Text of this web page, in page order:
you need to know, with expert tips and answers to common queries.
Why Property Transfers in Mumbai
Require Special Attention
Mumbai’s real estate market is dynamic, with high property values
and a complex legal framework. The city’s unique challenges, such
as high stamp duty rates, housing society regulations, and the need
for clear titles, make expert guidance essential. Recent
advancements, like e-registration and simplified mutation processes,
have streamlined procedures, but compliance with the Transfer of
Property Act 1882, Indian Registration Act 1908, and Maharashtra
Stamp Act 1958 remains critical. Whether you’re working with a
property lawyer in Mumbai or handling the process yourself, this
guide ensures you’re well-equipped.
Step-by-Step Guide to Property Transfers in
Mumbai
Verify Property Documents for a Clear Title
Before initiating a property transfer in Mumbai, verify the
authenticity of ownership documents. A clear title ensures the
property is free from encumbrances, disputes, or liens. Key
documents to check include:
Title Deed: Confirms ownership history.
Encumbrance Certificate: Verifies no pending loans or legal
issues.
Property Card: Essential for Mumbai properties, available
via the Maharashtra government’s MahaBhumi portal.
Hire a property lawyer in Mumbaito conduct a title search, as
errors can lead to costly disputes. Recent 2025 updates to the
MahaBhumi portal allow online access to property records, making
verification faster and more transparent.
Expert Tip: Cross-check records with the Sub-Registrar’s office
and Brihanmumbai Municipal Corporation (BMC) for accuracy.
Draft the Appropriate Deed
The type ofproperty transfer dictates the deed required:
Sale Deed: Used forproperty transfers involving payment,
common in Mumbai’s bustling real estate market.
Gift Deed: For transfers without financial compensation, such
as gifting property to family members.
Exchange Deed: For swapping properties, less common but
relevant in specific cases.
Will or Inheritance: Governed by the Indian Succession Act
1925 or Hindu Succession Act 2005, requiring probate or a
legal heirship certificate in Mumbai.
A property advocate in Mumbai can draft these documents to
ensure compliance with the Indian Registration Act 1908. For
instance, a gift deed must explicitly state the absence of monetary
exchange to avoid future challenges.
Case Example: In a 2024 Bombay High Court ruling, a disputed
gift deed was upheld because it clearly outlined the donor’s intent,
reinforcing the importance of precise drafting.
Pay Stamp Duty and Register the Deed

....

* What is being asked: Restate word for word only the lines running from the beginning of the data to the line holding "verification faster and more transparent.", both included.

* Answer below:
Text of this web page, in page order:
you need to know, with expert tips and answers to common queries.
Why Property Transfers in Mumbai
Require Special Attention
Mumbai’s real estate market is dynamic, with high property values
and a complex legal framework. The city’s unique challenges, such
as high stamp duty rates, housing society regulations, and the need
for clear titles, make expert guidance essential. Recent
advancements, like e-registration and simplified mutation processes,
have streamlined procedures, but compliance with the Transfer of
Property Act 1882, Indian Registration Act 1908, and Maharashtra
Stamp Act 1958 remains critical. Whether you’re working with a
property lawyer in Mumbai or handling the process yourself, this
guide ensures you’re well-equipped.
Step-by-Step Guide to Property Transfers in
Mumbai
Verify Property Documents for a Clear Title
Before initiating a property transfer in Mumbai, verify the
authenticity of ownership documents. A clear title ensures the
property is free from encumbrances, disputes, or liens. Key
documents to check include:
Title Deed: Confirms ownership history.
Encumbrance Certificate: Verifies no pending loans or legal
issues.
Property Card: Essential for Mumbai properties, available
via the Maharashtra government’s MahaBhumi portal.
Hire a property lawyer in Mumbaito conduct a title search, as
errors can lead to costly disputes. Recent 2025 updates to the
MahaBhumi portal allow online access to property records, making
verification faster and more transparent.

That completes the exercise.